Diposting : 7 November 2019 13:30
I Made Darna - Bali Tribune
Bali Tribune/ DEMO - Ratusan warga Sobangan saat menggelar aksi demo di kantor desa untuk menolak rencana pembangunan TPS di desa mereka, Selasa (5/11) malam.
balitribune.co.id | Mangupura - Setelah warga Cenggiling dan Ungasan menolak rencana pembangunan tempat pengelolaan sampah (TPS) di Kuta Selatan, kini giliran warga Desa Sobangan, Mengwi melakukan sikap serupa. 
 
Ratusan warga Sobangan bahkan menggelar demo untuk menolak rencana pembangunan TPS ini, Selasa (5/11) malam. Aksi demo dilakukan di kantor Desa Sobangan. Warga juga memasang spanduk yang intinya menolak di Desa Sobangan dibangun TPS.
 
Dari informasi yang dihimpun koran ini, gelombang penolakan sebagian besar berasal dari banjar Selat dan Tengah, Desa Sobangan. Ada sebanyak 200  warga yang menggruduk kantor desa dengan membawa spanduk bertuliskan “Sampah tetap Sampah, Apapun Jenismu, Kami Tetap Menolak!”
 
Aksi  ini berawal dari informasi yang beredar di media sosial. Selain itu dari pidato yang disampaikan Bupati Badung, I Nyoman Giri Prasta saat menghadiri HUT Sekaa Teruna di Desa Sobangan. Saat memberikan sambutan, Bupati Giri Prasta minta tolong kepada aparat desa setempat untuk melakukan koordinasi, karena di Sobangan akan dibangun TPS.
 
Sayangnya, atas aksi warganya ini Bendesa Adat Sobangan, Made Oka Suarya enggan berkomentar.

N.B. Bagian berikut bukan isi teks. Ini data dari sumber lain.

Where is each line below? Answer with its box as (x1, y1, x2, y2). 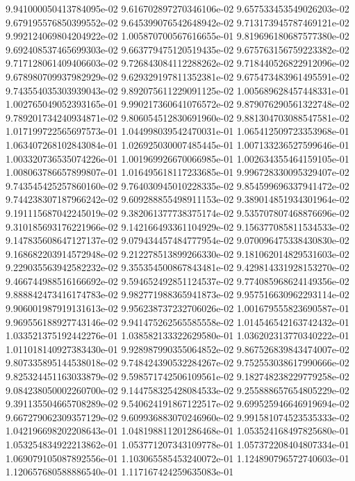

Saat ditemui Rabu (6/11), Oka Suarnya mengaku belum mengetahui persis lokasi yang direncanakan menjadi TPS.
 
Selain itu pihaknya juga menyebut belum ada surat resmi yang mengatakan di Sobangan akan dibangun TPS. “Saya tidak bisa berkomentar banyak karena tidak ada surat dan pemberitahuan secara resmi,” ujarnya.
 
Pun demikian, pihaknya membenarkan ada ratusan warga Selasa malam menggelar aksi di kantor desa. “Penolakan yang dilakukan itu secara spontanitas, karena ada isu di Sobangan akan dibangun TPS, pikiran warga seperti TPS Suwung,” kata Oka Suarya.
 
Rencana pembuatan TPS ini juga diketahui warga ketika Bupati Badung memberikan sambutan saat menghadiri HUT STT di Banjar Selat. “Bapak menyampaikan saat pidato, dan saat itu bapak meminta koordinasi dengan aparat desa. Hanya itu saja biar tidak salah,” katanya.
 
Adanya aksi demo ini juga dibenarkan oleh Kepala Desa Sobangan, Ketut Tirtayasa. Ia bahkan mengakui sudah membahas permasalahan pembangunan TPS tersebut. 
 
“Memang masyarakat menyampaikan aspirasinya ke kita. Jadi kita tampung dulu dan akan kami sampaikan ke atasan yakni di kecamatan,” katanya.
 
Tirtayasa mengimbau warga Sobangan agar tetap tenang. Pasalnya, pembangunan TPS ini baru sebatas wacana. “Ini kan baru informasi, jadi tidak salah masyarakat menyampaikan inspirasi. Tapi untuk lahan pastinya kami tidak tahu,” tegasnya.
 
Sebelumnya, Bupati Giri Prasta saat menghadiri HUT ST di Banjar Selat memang menyebut rencana pembangunan TPS di Sobangan. Kata dia, sampah di TPS ini akan dikelola secara baik.
 
“Khusus sampah organik ini, rencana saya akan dicacah dan tidak akan berbau, apalagi ada EM4. Sehingga yang saya inginkan tokoh masyarakat, Perbekel, LPM, BPD, Bendesa Adat dan Camat membantu saya untuk sementara ini. Pasalnya, di Sobangan ini ada tanah Provinsi sebelah Sentra Ternak, sehingga keinginan saya sampah ini akan saya kelola di sana,” ujar bupati.
 
Pihaknya pun meyakini bahwa pengelolaan sampah yang dilakukan akan tidak berbau.  Bahkan Bupati menyarankan Camat berkoordinasi perihal tersebut dengan aparat desa. “Saya pastikan jika semua setuju dengan adanya pencacahan sampah di Sobangan, masyarakat setempat akan saya rekrut menjadi pegawainya,” tukasnya.